Given that the industry has neither the room nor the labour force to build more upgraders in Fort McMurray, a host of oil companies have proposed building nearly $30 billion worth of upgraders in the area east of Edmonton that has become Alberta’s industrial heartland. Three separate pipelines would supply the upgraders with fresh bitumen.
But the upgraders, like their bitumen-mining cousins, gulp lakes of water. The North West Upgrader, under construction by a Calgary firm, will annually use up to 5.6 billion litres of water from the North Saskatchewan—a river only a third the size of the Athabasca.
Last year, a report done by the engineering firm Morrison Hershfield for Strathcona and Sturgeon counties added up the water footprint for the upgrader boom. Each facility would require anywhere between 16 and 20 megalitres of water a day — the equivalent of six to eight Olympic-sized swimming pools. By 2026, their daily thirst could amount to between 200 and 240 megalitres or the equivalent of more than 80 Olympic-sized swimming pools. In contrast, the city of Edmonton uses 350 megalitres a day and returns most of that water to the river in treated form. The upgraders, however, won’t do that: Some 70% of the water will be consumed or lost to evaporation.

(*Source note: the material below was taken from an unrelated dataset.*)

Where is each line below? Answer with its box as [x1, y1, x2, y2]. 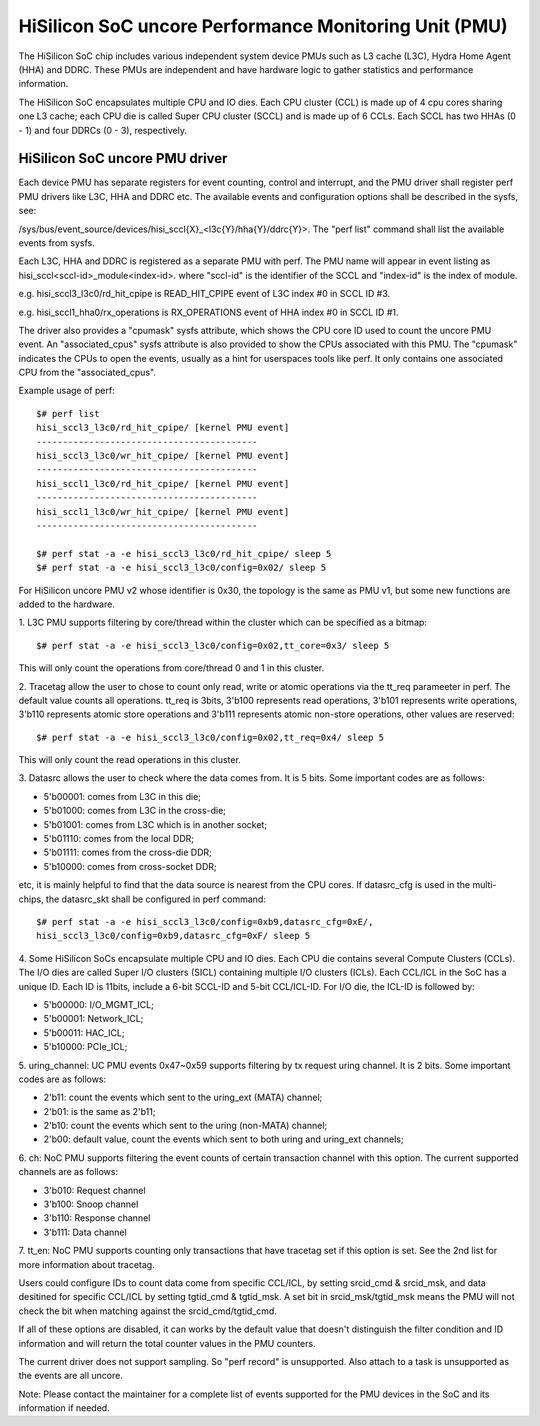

The oil patch rates as the North Saskatchewan basin’s second-highest water user (18%), behind other industry in general. The upgrader boom, however, will make the petroleum sector No. 1. In fact, a recent report for the North Saskatchewan Watershed Alliance says that “nearly all of the projected increase in surface water use will be in the petroleum sector.” By 2015, the upgraders’ demands on the river will increase water use by 278%, and, by 2025, by 339%. John Thompson, author of the report, says the absence of an authoritative study on the river’s ecosystem remains the central issue. “We don’t know what it takes to maintain the river’s health.”